*** Data for analysis ***

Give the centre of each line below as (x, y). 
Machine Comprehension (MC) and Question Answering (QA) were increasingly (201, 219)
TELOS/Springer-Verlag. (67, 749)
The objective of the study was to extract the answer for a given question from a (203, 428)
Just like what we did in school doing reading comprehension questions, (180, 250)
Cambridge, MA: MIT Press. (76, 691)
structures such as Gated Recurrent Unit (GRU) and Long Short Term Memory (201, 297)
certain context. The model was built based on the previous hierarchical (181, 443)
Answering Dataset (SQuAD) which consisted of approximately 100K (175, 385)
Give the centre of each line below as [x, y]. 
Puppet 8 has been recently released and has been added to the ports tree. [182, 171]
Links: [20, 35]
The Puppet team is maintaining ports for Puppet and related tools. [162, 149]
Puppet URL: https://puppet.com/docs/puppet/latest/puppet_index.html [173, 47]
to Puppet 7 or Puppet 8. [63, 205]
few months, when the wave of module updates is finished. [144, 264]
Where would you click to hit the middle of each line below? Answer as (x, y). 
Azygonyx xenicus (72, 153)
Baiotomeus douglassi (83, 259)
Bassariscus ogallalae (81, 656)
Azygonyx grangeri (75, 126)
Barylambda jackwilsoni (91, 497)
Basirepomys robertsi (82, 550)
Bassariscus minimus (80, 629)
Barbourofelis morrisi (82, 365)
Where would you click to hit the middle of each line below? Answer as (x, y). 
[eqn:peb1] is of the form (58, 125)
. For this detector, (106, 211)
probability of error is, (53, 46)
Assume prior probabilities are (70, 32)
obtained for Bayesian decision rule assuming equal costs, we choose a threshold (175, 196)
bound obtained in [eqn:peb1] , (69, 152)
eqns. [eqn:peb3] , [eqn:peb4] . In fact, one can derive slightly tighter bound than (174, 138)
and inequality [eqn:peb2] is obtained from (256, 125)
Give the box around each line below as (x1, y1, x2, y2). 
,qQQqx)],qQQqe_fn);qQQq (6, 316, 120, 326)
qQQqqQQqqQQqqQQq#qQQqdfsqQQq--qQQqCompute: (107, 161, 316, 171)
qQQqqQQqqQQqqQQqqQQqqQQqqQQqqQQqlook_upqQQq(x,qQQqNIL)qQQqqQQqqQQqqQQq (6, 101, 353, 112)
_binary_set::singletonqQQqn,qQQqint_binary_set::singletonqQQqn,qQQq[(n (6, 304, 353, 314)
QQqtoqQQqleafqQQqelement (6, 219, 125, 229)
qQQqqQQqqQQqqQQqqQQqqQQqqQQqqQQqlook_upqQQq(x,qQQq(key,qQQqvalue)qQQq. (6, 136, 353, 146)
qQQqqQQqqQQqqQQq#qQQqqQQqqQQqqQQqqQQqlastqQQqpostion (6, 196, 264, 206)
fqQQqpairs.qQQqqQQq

*** End of Data for analysis ***

• _The problem_
Transcribe all the entries, keeping each one exactly as it is.

• _Solution below_
Give the centre of each line below as (x, y). 
Machine Comprehension (MC) and Question Answering (QA) were increasingly (201, 219)
TELOS/Springer-Verlag. (67, 749)
The objective of the study was to extract the answer for a given question from a (203, 428)
Just like what we did in school doing reading comprehension questions, (180, 250)
Cambridge, MA: MIT Press. (76, 691)
structures such as Gated Recurrent Unit (GRU) and Long Short Term Memory (201, 297)
certain context. The model was built based on the previous hierarchical (181, 443)
Answering Dataset (SQuAD) which consisted of approximately 100K (175, 385)
Give the centre of each line below as [x, y]. 
Puppet 8 has been recently released and has been added to the ports tree. [182, 171]
Links: [20, 35]
The Puppet team is maintaining ports for Puppet and related tools. [162, 149]
Puppet URL: https://puppet.com/docs/puppet/latest/puppet_index.html [173, 47]
to Puppet 7 or Puppet 8. [63, 205]
few months, when the wave of module updates is finished. [144, 264]
Where would you click to hit the middle of each line below? Answer as (x, y). 
Azygonyx xenicus (72, 153)
Baiotomeus douglassi (83, 259)
Bassariscus ogallalae (81, 656)
Azygonyx grangeri (75, 126)
Barylambda jackwilsoni (91, 497)
Basirepomys robertsi (82, 550)
Bassariscus minimus (80, 629)
Barbourofelis morrisi (82, 365)
Where would you click to hit the middle of each line below? Answer as (x, y). 
[eqn:peb1] is of the form (58, 125)
. For this detector, (106, 211)
probability of error is, (53, 46)
Assume prior probabilities are (70, 32)
obtained for Bayesian decision rule assuming equal costs, we choose a threshold (175, 196)
bound obtained in [eqn:peb1] , (69, 152)
eqns. [eqn:peb3] , [eqn:peb4] . In fact, one can derive slightly tighter bound than (174, 138)
and inequality [eqn:peb2] is obtained from (256, 125)
Give the box around each line below as (x1, y1, x2, y2). 
,qQQqx)],qQQqe_fn);qQQq (6, 316, 120, 326)
qQQqqQQqqQQqqQQq#qQQqdfsqQQq--qQQqCompute: (107, 161, 316, 171)
qQQqqQQqqQQqqQQqqQQqqQQqqQQqqQQqlook_upqQQq(x,qQQqNIL)qQQqqQQqqQQqqQQq (6, 101, 353, 112)
_binary_set::singletonqQQqn,qQQqint_binary_set::singletonqQQqn,qQQq[(n (6, 304, 353, 314)
QQqtoqQQqleafqQQqelement (6, 219, 125, 229)
qQQqqQQqqQQqqQQqqQQqqQQqqQQqqQQqlook_upqQQq(x,qQQq(key,qQQqvalue)qQQq. (6, 136, 353, 146)
qQQqqQQqqQQqqQQq#qQQqqQQqqQQqqQQqqQQqlastqQQqpostion (6, 196, 264, 206)
fqQQqpairs.qQQqqQQq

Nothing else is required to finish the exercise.